All I need to do is change the section where I build up the transformation table, and that’s really easy. But now, I’m tired and grouchy, so I skip character counting and just jump right in on looking for three-character groupings and bracketing, brute-force. This takes about 5 seconds, so I know something’s wrong. That is, one of the very first permutations, 23456781, comes back with 65 hits on one three-character group, with brackets (i.e. – “pCy9p”) in the first 25% of the ciphertext string (I’m checking only the first 881 characters again, for speed). I look in the output file, and there’s lots of bracketing, and the distribution on the three-character strings is looking more reasonable. But still, the transposition key is too simple. So I run the script again and let it finish a few hours later. And sure enough, there are only two column permutations with really high 3-character counts, and they’re mirror reflections of each other.
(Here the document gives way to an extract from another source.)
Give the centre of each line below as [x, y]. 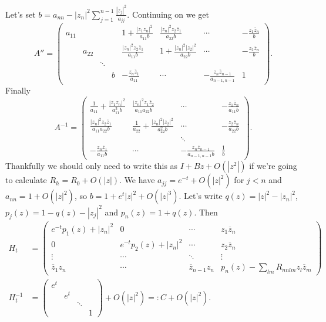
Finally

I take this as a sign, but just to be sure, I run the space interval checker again. It hits on 23456781, and 15 other variants (“23456781”, “23457618”, “23457681”, etc.) I plug a couple bracket characters into the substitution table, and can’t really tell if the word breaks make sense or not in German. But, there’s one thing I do know, and that is German has the words “ein”, “eine” and “einer”. And I can do search and replaces on the ciphertext to run another sanity check. At this point, I’m using the key “23457618” with a semi-randomly generated look-up table (I just wrote out the characters A-Z, a-z, 0-9, . and *). All that remains is to start putting the correct characters in the correct places in the table.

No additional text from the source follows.